[Extracted data entries]

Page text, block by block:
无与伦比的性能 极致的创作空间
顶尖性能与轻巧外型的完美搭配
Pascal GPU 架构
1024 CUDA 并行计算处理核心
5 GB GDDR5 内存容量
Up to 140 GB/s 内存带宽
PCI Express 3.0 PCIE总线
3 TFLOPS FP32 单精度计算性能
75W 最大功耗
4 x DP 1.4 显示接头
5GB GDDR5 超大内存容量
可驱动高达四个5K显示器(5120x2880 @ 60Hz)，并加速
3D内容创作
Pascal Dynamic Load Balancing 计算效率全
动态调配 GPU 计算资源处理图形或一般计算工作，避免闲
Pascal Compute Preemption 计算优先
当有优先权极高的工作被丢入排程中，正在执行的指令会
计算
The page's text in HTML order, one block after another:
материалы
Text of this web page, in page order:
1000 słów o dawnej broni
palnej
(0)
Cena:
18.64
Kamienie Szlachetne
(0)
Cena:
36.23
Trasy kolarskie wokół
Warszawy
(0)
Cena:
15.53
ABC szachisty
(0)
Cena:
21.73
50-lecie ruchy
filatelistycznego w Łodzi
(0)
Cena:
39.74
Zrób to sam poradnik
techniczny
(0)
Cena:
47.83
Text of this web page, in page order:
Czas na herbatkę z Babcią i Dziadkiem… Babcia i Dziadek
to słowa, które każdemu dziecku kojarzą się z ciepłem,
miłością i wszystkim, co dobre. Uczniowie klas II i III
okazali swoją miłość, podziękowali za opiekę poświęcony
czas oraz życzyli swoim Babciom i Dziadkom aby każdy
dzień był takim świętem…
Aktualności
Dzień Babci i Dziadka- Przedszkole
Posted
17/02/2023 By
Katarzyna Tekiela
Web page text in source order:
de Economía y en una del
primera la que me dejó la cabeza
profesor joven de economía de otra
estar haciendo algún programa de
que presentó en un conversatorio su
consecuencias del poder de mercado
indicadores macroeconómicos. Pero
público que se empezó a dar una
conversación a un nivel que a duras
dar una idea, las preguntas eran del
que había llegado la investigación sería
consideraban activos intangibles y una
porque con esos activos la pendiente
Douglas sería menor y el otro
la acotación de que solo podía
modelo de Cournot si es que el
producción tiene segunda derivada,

WHAT TO WORK ON:
Produce only the lines from the line containing "Kamienie Szlachetne" through the line containing "porque con esos activos la pendiente", inclusive of both, exactly as they stand in the entries above.

ANSWER FOR THIS EXERCISE:
Kamienie Szlachetne
(0)
Cena:
36.23
Trasy kolarskie wokół
Warszawy
(0)
Cena:
15.53
ABC szachisty
(0)
Cena:
21.73
50-lecie ruchy
filatelistycznego w Łodzi
(0)
Cena:
39.74
Zrób to sam poradnik
techniczny
(0)
Cena:
47.83
Text of this web page, in page order:
Czas na herbatkę z Babcią i Dziadkiem… Babcia i Dziadek
to słowa, które każdemu dziecku kojarzą się z ciepłem,
miłością i wszystkim, co dobre. Uczniowie klas II i III
okazali swoją miłość, podziękowali za opiekę poświęcony
czas oraz życzyli swoim Babciom i Dziadkom aby każdy
dzień był takim świętem…
Aktualności
Dzień Babci i Dziadka- Przedszkole
Posted
17/02/2023 By
Katarzyna Tekiela
Web page text in source order:
de Economía y en una del
primera la que me dejó la cabeza
profesor joven de economía de otra
estar haciendo algún programa de
que presentó en un conversatorio su
consecuencias del poder de mercado
indicadores macroeconómicos. Pero
público que se empezó a dar una
conversación a un nivel que a duras
dar una idea, las preguntas eran del
que había llegado la investigación sería
consideraban activos intangibles y una
porque con esos activos la pendiente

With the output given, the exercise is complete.